• **Task requirements**: Please copy out all lines of the entries that contain the word "Sales".

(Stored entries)
◇ ◇ ◇ ◇

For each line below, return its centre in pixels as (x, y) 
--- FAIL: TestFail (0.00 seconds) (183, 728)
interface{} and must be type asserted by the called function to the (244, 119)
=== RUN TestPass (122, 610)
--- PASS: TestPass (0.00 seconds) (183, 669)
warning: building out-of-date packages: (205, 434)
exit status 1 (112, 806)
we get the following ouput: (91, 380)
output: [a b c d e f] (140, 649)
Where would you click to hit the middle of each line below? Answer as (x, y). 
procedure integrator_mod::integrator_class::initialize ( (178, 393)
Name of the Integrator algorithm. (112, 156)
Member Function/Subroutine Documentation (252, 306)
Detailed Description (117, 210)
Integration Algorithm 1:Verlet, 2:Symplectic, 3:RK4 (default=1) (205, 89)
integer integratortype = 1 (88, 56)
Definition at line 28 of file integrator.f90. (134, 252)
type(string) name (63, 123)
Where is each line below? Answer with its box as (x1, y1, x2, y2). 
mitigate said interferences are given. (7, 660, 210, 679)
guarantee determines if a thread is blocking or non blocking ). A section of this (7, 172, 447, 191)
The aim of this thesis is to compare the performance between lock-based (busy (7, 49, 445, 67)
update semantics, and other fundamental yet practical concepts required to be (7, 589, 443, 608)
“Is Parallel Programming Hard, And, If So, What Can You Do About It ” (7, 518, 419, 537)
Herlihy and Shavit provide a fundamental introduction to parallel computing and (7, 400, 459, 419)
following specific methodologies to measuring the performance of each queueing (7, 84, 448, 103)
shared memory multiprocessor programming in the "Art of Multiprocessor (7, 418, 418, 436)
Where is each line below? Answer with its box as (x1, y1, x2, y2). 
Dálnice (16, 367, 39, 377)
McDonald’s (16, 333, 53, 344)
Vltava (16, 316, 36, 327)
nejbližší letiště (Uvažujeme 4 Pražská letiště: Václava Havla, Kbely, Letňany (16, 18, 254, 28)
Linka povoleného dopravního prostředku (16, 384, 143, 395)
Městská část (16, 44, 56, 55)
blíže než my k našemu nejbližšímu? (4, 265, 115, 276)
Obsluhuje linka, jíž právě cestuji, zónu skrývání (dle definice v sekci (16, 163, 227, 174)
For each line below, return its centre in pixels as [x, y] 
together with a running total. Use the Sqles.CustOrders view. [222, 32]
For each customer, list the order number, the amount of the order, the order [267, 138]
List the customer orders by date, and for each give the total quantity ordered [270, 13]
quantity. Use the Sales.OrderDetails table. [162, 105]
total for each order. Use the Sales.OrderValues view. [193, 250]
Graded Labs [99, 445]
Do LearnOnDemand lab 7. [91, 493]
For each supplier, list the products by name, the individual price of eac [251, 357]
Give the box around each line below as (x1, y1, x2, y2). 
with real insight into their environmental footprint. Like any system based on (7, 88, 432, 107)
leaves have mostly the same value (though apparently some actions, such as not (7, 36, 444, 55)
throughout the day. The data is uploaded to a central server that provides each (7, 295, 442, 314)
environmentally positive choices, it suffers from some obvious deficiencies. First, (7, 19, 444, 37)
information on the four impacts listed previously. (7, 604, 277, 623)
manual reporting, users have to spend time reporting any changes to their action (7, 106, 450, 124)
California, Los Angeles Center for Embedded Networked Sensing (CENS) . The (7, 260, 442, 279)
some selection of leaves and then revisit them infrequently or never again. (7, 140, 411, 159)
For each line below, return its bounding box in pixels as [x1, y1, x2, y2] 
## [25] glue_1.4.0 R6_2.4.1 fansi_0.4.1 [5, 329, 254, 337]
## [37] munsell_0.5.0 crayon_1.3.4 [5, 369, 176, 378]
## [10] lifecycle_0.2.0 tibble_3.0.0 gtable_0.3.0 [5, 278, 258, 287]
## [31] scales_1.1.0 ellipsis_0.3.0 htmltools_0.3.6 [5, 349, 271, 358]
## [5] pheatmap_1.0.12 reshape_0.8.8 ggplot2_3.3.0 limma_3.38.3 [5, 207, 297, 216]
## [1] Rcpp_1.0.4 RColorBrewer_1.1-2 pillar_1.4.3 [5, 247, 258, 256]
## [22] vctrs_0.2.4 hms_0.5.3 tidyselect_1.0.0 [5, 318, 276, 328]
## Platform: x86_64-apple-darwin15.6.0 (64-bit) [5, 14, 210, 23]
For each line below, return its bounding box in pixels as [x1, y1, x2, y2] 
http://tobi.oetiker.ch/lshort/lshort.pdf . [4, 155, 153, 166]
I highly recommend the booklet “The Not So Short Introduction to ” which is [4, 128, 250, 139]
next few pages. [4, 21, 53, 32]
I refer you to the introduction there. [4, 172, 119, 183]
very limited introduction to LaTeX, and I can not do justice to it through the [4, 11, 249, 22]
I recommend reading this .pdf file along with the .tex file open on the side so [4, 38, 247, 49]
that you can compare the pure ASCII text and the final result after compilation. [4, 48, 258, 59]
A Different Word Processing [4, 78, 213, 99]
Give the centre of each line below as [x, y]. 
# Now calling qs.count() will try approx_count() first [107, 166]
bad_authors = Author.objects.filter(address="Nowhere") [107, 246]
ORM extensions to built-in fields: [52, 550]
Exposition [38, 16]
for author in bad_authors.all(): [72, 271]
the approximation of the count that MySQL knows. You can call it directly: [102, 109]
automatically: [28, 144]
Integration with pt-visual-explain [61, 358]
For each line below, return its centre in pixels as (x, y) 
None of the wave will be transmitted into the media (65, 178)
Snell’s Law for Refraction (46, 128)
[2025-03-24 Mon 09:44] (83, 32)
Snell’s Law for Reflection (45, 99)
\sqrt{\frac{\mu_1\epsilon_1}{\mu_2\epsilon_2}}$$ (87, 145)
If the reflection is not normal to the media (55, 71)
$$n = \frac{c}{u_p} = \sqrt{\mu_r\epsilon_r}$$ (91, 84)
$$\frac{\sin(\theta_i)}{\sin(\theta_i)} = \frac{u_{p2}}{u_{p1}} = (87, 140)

◇ ◇ ◇ ◇

• **Result below**:
quantity. Use the Sales.OrderDetails table. [162, 105]
total for each order. Use the Sales.OrderValues view. [193, 250]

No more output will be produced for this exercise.